Let $f$ be a vector valued function and $W$ a matrix. We denote the rows of the matrix by $w_j$. Suppose that $\sum_{j=1}^h \lVert w_j\rVert^2\leq R^2$. Show that the sum
$$\sum_{j=1}^h \lVert w_j\rVert^2\left(\sum_{i=1}^m \epsilon_i\sigma\left(\frac{w_j^T}{\lVert w_j\rVert}f(x_i)\right)\right)^2$$
achieves its supremum only if $\lVert w_j\rVert=R$ for some $j$ and $\lVert w_i\rVert=0$ for all $i\neq j$. Now I tried Lagrange multipliers but wasn't able to get the desired result. Is there a cleaner way to show this.
EDIT: $\sigma$ is the ReLu function and $\epsilon_i\in \{-1,1\}$ fixed. And $x_i$ are just fixed values.
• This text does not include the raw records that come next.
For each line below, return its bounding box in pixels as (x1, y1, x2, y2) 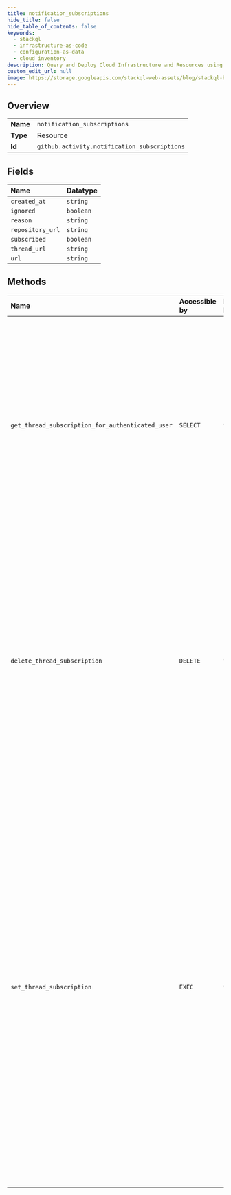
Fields (7, 165, 34, 177)
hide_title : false (7, 17, 60, 23)
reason (10, 217, 32, 224)
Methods (7, 276, 47, 288)
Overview (7, 99, 50, 111)
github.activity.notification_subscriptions (36, 143, 186, 150)
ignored (10, 207, 36, 215)
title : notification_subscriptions (7, 10, 109, 17)
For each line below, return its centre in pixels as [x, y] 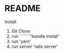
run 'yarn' [21, 41]
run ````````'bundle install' [35, 36]
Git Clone [21, 31]
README [23, 8]
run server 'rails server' [35, 46]
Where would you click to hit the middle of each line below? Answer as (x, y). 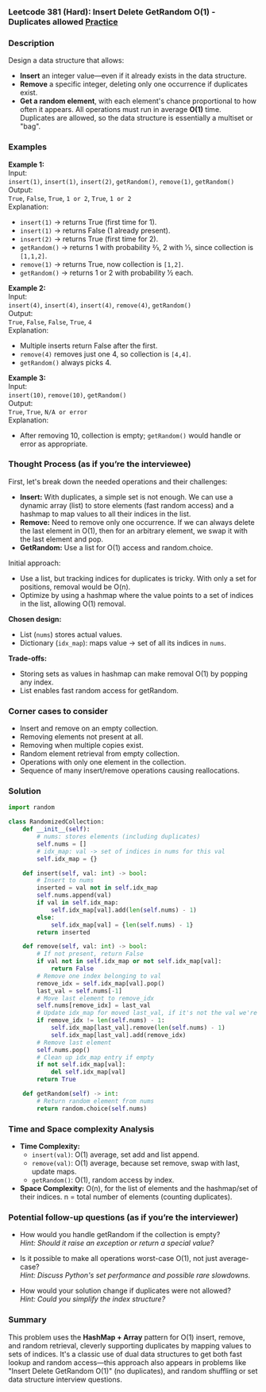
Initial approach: (35, 563)
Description (31, 43)
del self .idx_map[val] (88, 1072)
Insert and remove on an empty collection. (89, 728)
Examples (28, 147)
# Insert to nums (65, 881)
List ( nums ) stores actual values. (71, 634)
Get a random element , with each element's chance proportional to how (138, 101)
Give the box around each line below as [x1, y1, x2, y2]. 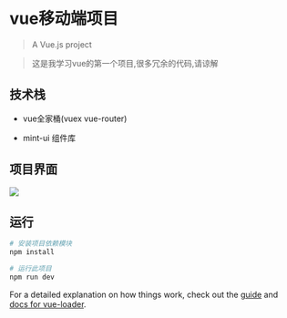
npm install [9, 248, 55, 257]
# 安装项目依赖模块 [9, 239, 73, 249]
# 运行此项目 [9, 264, 52, 273]
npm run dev [9, 272, 55, 282]
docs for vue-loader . [9, 298, 87, 310]
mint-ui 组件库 [22, 132, 77, 143]
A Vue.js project [31, 38, 93, 50]
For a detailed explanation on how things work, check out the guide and [9, 289, 279, 300]
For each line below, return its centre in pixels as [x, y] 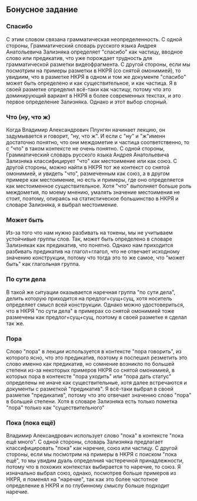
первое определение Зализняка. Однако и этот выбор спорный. [87, 102]
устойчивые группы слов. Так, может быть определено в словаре [89, 239]
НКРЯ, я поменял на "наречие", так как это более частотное [82, 479]
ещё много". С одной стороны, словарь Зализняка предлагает [85, 442]
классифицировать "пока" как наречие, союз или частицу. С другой [92, 448]
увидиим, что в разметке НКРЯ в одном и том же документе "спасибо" [96, 76]
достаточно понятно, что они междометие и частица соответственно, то [98, 142]
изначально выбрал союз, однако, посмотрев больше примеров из [91, 473]
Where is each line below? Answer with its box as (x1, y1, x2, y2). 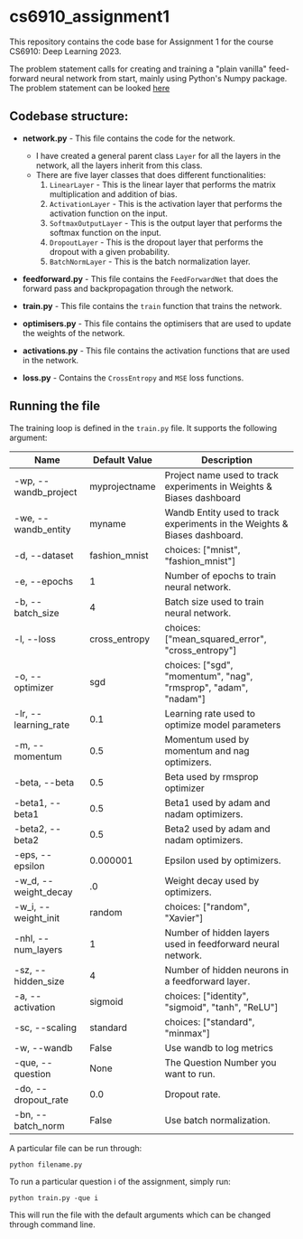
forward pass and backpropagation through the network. (22, 283, 234, 294)
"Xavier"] (164, 911, 204, 924)
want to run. (164, 1067, 216, 1080)
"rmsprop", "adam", (164, 681, 249, 693)
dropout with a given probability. (49, 246, 170, 257)
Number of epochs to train (164, 569, 277, 582)
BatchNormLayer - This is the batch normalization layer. (49, 256, 251, 267)
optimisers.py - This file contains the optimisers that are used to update (22, 318, 291, 329)
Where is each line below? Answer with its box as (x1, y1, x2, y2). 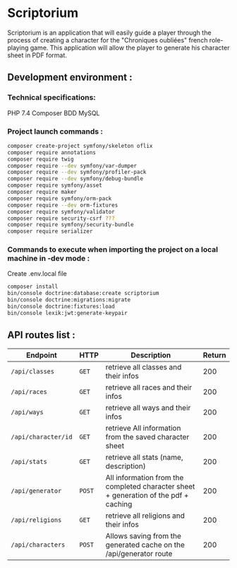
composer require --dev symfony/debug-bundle (7, 175, 143, 182)
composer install (7, 283, 59, 291)
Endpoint (25, 350, 58, 360)
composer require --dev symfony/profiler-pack (7, 168, 147, 176)
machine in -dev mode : (7, 253, 90, 263)
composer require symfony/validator (7, 208, 115, 215)
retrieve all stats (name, (105, 452, 183, 462)
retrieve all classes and (105, 362, 182, 372)
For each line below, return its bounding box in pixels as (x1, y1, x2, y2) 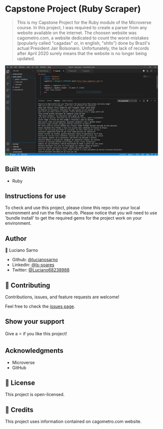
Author (5, 234, 27, 242)
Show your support (5, 317, 65, 326)
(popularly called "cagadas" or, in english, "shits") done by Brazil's (16, 40, 150, 46)
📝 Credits (5, 406, 34, 414)
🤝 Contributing (5, 281, 50, 290)
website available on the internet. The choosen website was (16, 30, 137, 35)
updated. (16, 55, 35, 61)
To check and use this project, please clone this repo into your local (5, 205, 140, 211)
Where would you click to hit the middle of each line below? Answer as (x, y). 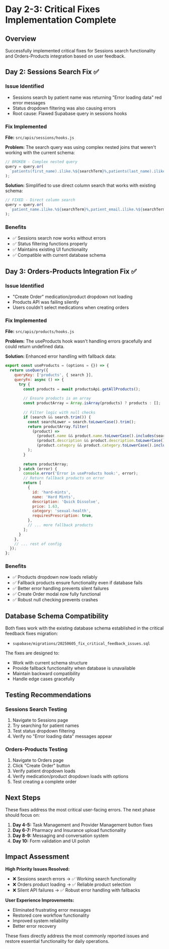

Note that to maximize the sum $$\sum_{j=1}^h \lVert w_j\rVert^2\left(\sum_{i=1}^m \epsilon_i\sigma\left(\frac{w_j^T}{\lVert w_j\rVert}f(x_i)\right)\right)^2$$
we need to maximize each of the individual sums $\left(\sum_{i=1}^m \epsilon_i\sigma\left(\frac{w_j^T}{\lVert w_j\rVert}f(x_i)\right)\right)^2$ first. Since $\frac{w_j^T}{||w_j||}f(x_i)$ is a function over the unit sphere, which is compact, it attains a maximum at some $\tilde w_j$. Notice that this maximum is invariant under any positive scaling of $\tilde{w}_j$. Let $M=\max_j\left(\sum_{i=1}^m \epsilon_i\sigma\left(\frac{\tilde{w}_j^T}{\lVert \tilde{w}_j\rVert}f(x_i)\right)\right)^2$ then we have
$$\sum_{j=1}^h \lVert \tilde{w}_j\rVert^2\left(\sum_{i=1}^m \epsilon_i\sigma\left(\frac{\tilde{w}_j^T}{\lVert \tilde{w}_j\rVert}f(x_i)\right)\right)^2\leq \sum_{j=1}^h ||\tilde w_j|^2 M\leq R^2M$$
Note that there exists a $k$ such that $M=\left(\sum_{i=1}^m \epsilon_i\sigma\left(\frac{\tilde{w}_k^T}{\lVert \tilde{w}_k\rVert}f(x_i)\right)\right)^2$. Thus, if $||\tilde{w}_k||^2=R^2$ then our inequality become an equality. Therefore we have maximized the sum.